5
votes

I'm struggling to efficiently bulk update relationship properties in Neo4j. The objective is to update ~ 500,000 relationships (each with roughly 3 properties) which I chunk into batches of 1,000 and processing in a single Cypher statement,

UNWIND {rows} AS row
MATCH (s:Entity) WHERE s.uuid = row.source
MATCH (t:Entity) WHERE t.uuid = row.target
MATCH (s)-[r:CONSUMED]->(t)
SET r += row.properties

however each batch of 1,000 nodes takes around 60 seconds. There exists an index on UUID property for the :Entity label, i.e. I've previously run,

CREATE INDEX ON :Entity(uuid)

which means that matching the relationship is super efficient per the query plan,

enter image description here

There's 6 total db hits and the query executes in ~ 150 ms.

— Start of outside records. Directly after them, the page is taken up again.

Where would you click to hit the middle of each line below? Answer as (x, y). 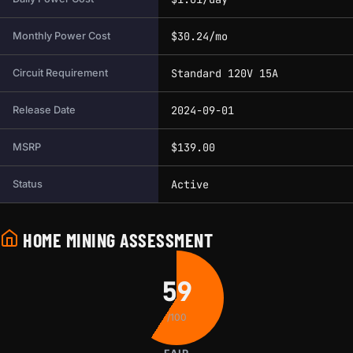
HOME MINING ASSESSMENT (116, 240)
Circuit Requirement (60, 73)
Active (190, 185)
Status (28, 184)
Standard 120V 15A (225, 74)
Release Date (44, 110)
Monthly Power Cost (61, 36)

I've also added a uniqueness constraint on the UUID property which ensures that each match only returns one element,

CREATE CONSTRAINT ON (n:Entity) ASSERT n.uuid IS UNIQUE

Does anyone know how I can further debug this to understand why it's taking Neo4j so long to process the relationships?

Note that I'm using similar logic for updating nodes which is orders of magnitude faster which have significant more metadata associated with them.

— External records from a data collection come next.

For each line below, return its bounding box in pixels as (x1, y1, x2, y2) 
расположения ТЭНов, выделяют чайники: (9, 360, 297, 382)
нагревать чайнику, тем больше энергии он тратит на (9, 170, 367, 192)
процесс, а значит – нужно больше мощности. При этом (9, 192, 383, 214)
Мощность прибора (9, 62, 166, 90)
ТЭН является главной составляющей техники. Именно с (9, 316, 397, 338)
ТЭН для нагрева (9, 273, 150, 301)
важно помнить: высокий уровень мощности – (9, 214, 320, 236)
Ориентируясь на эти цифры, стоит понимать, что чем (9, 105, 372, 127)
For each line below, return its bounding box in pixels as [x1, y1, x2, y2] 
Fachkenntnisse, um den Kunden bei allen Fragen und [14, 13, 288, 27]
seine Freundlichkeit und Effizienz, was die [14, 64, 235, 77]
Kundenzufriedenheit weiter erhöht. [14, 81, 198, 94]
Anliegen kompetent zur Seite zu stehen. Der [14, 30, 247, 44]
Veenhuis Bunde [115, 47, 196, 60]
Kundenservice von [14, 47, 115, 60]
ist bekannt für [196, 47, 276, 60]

For reference I'm using Neo4j 3.0.3, py2neo, and Bolt. The Python code block is of the form,

for chunk in chunker(relationships): # 1,000 relationships per chunk
    with graph.begin() as tx:
        statement = """
            UNWIND {rows} AS row
            MATCH (s:Entity) WHERE s.uuid = row.source
            MATCH (t:Entity) WHERE t.uuid = row.target
            MATCH (s)-[r:CONSUMED]->(t)
            SET r += row.properties
            """

            rows = []

            for rel in chunk:
                rows.append({
                    'properties': dict(rel),
                    'source': rel.start_node()['uuid'],
                    'target': rel.end_node()['uuid'],
                })

            tx.run(statement, rows=rows)
2

2 Answers

2
votes

Try this query:

UNWIND {rows} AS row
WITH row.source as source, row.target as target, row
MATCH (s:Entity {uuid:source})
USING INDEX s:Entity(uuid)
WITH * WHERE true
MATCH (t:Entity {uuid:target})
USING INDEX t:Entity(uuid)
MATCH (s)-[r:CONSUMED]->(t)
SET r += row.properties;

It uses index hints to force an index lookup for both Entity nodes and then an Expand(Into) operator which should be more performant than the Expand(All) and Filter operators shown by your query plan.

0
votes

@william-lyon I was wondering whether I need the WITH * WHERE true clause? The reason I ask is that the number of DB hits increases from 4 to 8, i.e.

PROFILE
MATCH (s:Entity {uuid:row.source})
USING INDEX s:Entity(uuid)
MATCH (t:Entity {uuid:row.target})
USING INDEX t:Entity(uuid)
MATCH (s)-[r:CONSUMED]->(t)

returns

whereas

PROFILE
MATCH (s:Entity {uuid:row.source})
USING INDEX s:Entity(uuid)
WITH * WHERE true
MATCH (t:Entity {uuid:row.target})
USING INDEX t:Entity(uuid)
MATCH (s)-[r:CONSUMED]->(t)

returns

Note that the using the index hints reduces the number of DB hits from 6 down to 4. For context we have multiple node labels (and indexes) though every node has the :Entity label.